No sooner had I built several sites with hand-crafted PHP classic themes than — boom — the new Gutenberg Full-Site editor appeared. Did I really need to learn this? And what to do with all my nicely tweaked CSS?

Well, of course I did. After watching several of the encouraging YouTube videos by Jamie Marsland, I exported a site to my local machine and went with the Blockbase theme as a started in WordPress 6.0.

Groups. Who knew?

I had a beginner’s notion of the “Group” block — I saw it appearing now and then when looking at the Blocks list. What I didn’t know is that they get to have more style settings than blocks. For instance, I had a dark blue background and white text in my footer, but how to change the color of the links? The friendly Blockbase support person showed me where it was hiding behind three dots in the text settings of the group block.

The Hidden Customizer is your friend

You will notice there is no link to use the theme customizer in Blockbase — but it is still there! You can go to wp-admin/customize.php and get access to its ability to enter Additional CSS. This is very handy if you’ve added css for things like different colorful borders, etc. The effect of the CSS shows up in the Customizer window and the life site but not in the Gutenberg editor (annoyingly).

Exporting a theme, but not settings

One thing I had to get my head around was that while you can create new templates and export the theme to import into your live site, you won’t get any of the block or site settings — those go into the database, not the theme package. So, while my local installation was nice for learning, in my case when I went to my live site, I could have just started with a fresh copy of Blockbase and repeated the steps to set up the header, footer and even the site-wide custom colors.

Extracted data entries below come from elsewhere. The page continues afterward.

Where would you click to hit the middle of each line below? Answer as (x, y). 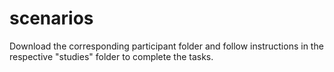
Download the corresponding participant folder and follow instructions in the (166, 46)
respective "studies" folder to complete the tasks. (111, 56)
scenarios (51, 18)
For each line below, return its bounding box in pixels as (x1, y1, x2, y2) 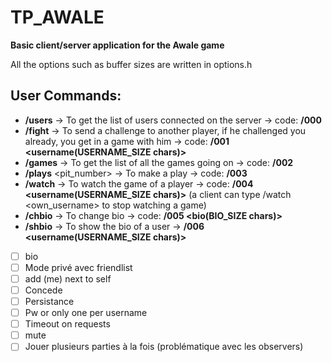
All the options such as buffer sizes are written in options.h (10, 58, 253, 70)
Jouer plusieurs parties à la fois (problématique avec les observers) (24, 341, 304, 353)
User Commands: (10, 87, 122, 105)
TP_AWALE (10, 6, 105, 29)
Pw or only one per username (24, 307, 148, 319)
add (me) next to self (24, 272, 112, 285)
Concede (24, 284, 63, 296)
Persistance (24, 296, 75, 307)
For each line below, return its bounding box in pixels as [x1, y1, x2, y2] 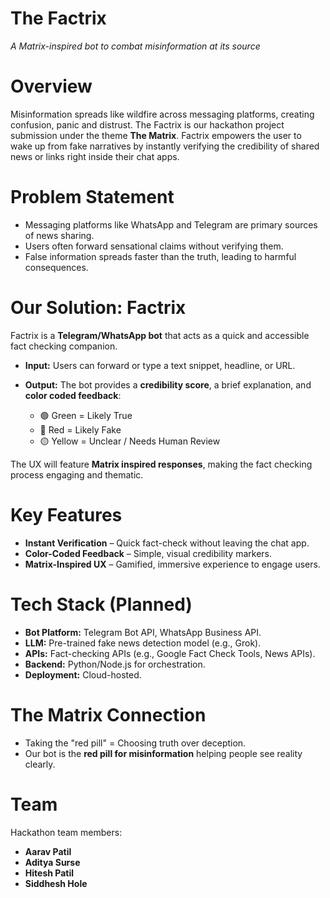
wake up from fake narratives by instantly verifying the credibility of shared [10, 140, 320, 152]
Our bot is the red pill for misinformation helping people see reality [24, 747, 303, 759]
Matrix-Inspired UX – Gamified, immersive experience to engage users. [24, 558, 321, 570]
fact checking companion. [10, 340, 118, 352]
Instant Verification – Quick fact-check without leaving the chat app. [24, 537, 310, 549]
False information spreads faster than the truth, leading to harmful [24, 250, 297, 262]
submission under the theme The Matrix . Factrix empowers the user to [10, 129, 302, 141]
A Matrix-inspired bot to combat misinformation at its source [10, 40, 261, 52]
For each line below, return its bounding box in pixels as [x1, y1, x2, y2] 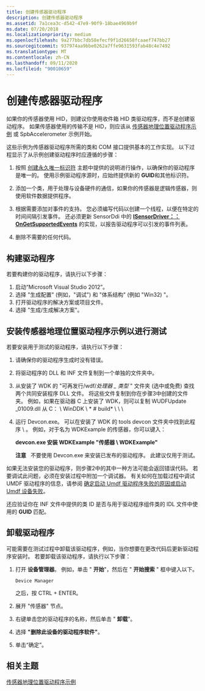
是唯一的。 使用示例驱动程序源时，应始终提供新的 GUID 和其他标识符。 [15, 172, 192, 179]
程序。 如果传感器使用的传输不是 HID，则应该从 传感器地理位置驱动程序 [11, 123, 192, 130]
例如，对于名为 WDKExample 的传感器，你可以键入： [32, 425, 167, 433]
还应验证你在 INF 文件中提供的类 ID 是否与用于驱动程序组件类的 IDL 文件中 [6, 500, 193, 507]
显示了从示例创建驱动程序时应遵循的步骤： [11, 151, 119, 159]
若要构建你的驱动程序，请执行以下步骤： [6, 270, 108, 278]
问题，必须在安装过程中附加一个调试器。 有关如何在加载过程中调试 [27, 472, 195, 479]
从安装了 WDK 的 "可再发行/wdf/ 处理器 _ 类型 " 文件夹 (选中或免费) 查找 [15, 382, 195, 389]
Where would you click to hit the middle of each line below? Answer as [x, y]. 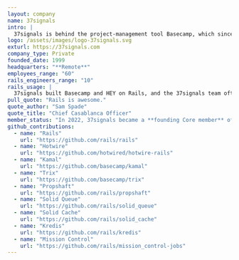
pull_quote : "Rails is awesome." [57, 100]
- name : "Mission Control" [54, 239]
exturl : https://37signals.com [54, 47]
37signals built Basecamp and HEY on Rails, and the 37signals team [117, 93]
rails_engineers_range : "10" [51, 80]
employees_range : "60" [41, 73]
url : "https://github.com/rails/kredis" [81, 232]
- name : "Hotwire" [41, 147]
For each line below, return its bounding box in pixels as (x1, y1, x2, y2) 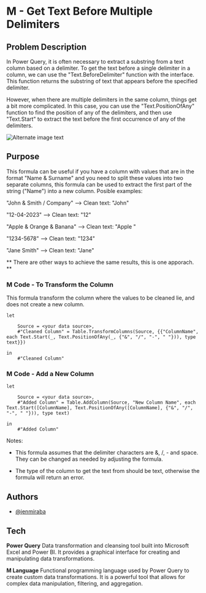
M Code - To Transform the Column (6, 280, 114, 289)
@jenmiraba (15, 508, 46, 515)
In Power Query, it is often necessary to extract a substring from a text (6, 58, 184, 65)
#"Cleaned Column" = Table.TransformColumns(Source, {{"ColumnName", (17, 329, 199, 335)
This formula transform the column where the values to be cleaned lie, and (6, 294, 195, 301)
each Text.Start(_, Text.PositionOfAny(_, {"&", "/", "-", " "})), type (6, 334, 196, 341)
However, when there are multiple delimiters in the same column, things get (6, 96, 197, 103)
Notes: (6, 437, 23, 445)
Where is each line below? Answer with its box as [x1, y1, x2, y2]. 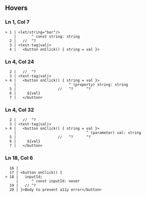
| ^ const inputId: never [16, 178, 80, 183]
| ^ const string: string [14, 34, 80, 39]
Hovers [5, 4, 28, 12]
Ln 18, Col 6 [5, 154, 33, 161]
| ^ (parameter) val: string [14, 130, 141, 135]
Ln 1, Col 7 [5, 19, 30, 25]
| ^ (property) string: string [14, 82, 128, 87]
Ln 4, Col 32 [5, 106, 34, 113]
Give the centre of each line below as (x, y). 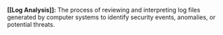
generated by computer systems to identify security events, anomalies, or (111, 17)
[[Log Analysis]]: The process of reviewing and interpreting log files (104, 10)
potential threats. (31, 24)
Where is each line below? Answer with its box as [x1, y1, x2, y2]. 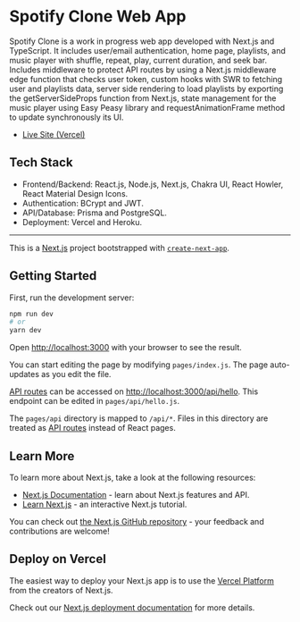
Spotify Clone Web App [9, 6, 187, 27]
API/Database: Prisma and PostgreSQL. [21, 207, 168, 218]
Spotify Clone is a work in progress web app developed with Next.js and [9, 36, 275, 46]
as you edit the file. [41, 369, 112, 380]
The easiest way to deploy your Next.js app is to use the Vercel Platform [9, 575, 275, 586]
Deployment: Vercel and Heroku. [21, 216, 143, 227]
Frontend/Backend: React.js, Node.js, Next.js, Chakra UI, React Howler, [21, 179, 284, 189]
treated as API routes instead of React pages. [9, 423, 176, 433]
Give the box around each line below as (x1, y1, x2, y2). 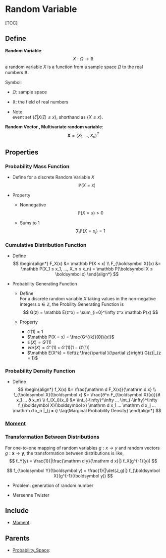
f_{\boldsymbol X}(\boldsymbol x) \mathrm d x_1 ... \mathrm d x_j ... (18, 402, 156, 408)
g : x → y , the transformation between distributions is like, (5, 450, 124, 456)
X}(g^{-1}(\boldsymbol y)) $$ (54, 472, 113, 478)
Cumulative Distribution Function (5, 241, 87, 248)
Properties (5, 148, 39, 156)
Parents (5, 534, 30, 543)
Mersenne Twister (12, 492, 50, 498)
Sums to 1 (19, 220, 40, 226)
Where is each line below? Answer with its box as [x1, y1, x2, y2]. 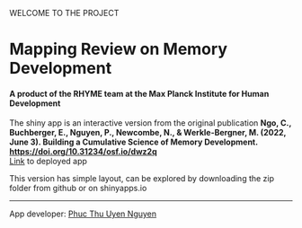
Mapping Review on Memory [9, 39, 227, 59]
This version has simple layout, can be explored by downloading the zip [9, 173, 275, 184]
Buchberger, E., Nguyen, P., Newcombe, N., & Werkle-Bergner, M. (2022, [9, 127, 287, 138]
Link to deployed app [9, 156, 88, 167]
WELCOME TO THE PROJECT [9, 8, 120, 18]
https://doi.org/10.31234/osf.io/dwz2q [9, 146, 157, 157]
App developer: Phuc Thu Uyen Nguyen [9, 208, 157, 219]
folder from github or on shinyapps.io [9, 183, 147, 194]
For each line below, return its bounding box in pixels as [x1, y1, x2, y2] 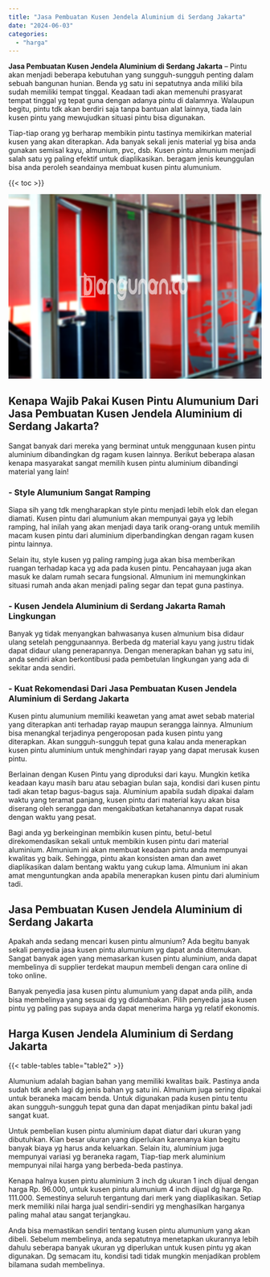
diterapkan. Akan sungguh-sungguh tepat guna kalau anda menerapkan [8, 737, 247, 747]
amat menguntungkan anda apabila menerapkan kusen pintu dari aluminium [8, 871, 260, 880]
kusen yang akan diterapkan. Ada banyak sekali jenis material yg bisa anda [8, 137, 256, 146]
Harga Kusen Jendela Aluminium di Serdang [8, 1027, 234, 1040]
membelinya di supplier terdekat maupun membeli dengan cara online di [8, 962, 247, 972]
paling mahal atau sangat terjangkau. [8, 1210, 131, 1220]
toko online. [8, 970, 47, 981]
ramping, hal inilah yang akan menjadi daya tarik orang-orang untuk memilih [8, 521, 260, 531]
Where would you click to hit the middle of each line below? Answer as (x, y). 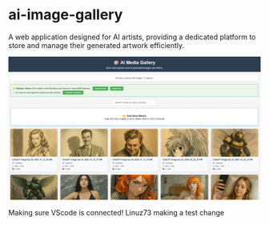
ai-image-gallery (66, 15)
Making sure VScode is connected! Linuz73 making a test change (116, 212)
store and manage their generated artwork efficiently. (96, 45)
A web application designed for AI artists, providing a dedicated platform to (132, 37)
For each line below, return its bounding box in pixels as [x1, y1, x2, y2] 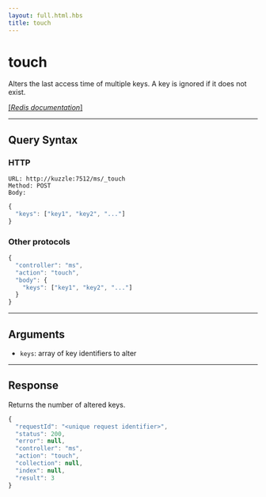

If I had frozen the database itself, I could have exported and imported it with all those settings, but I’m pretty sure the contents in the live site had changed since my experiment. The nice thing about Blockbase is that I could accept a lot of its defaults. The Site Editor settings apply so quickly, it was not a problem really.

Changing page and post widths

I think the single most import thing that wasn’t obvious to me was how to change widths. Post Content is a block in the Single Post template. When you edit it, you see

The default width in Blockbase is quite narrow in desktop mode. Clicking the “inherit” button off reveals how to change the settings, which I changed to 900px

Cutting and Pasting Blocks

With 6.0 you can cut and paste multiple blocks, and I was hoping I could do that with the site editor open in both the local and live site — but that did not seem to work, even with individual blocks. I could cut and paste text but not blocks. If someone know how to do it, I’ll update this page.

Remaining Annoyances

The biggest annoyance I believe people are finding with FSE is that the Gutenberg editor has a width of 620px even on pages set to be wide or full width. Hopefully they will fix this in 6.1!

Wanted: an FSE Cheat Sheet

The documentation of Full-Site Editing on Wordpress.org is very thorough and seems to be nicely up to date, but it really forces you to learn things in depth using their pedagogy. Personally, I prefer a cheat sheet which I hope somebody other than me will create.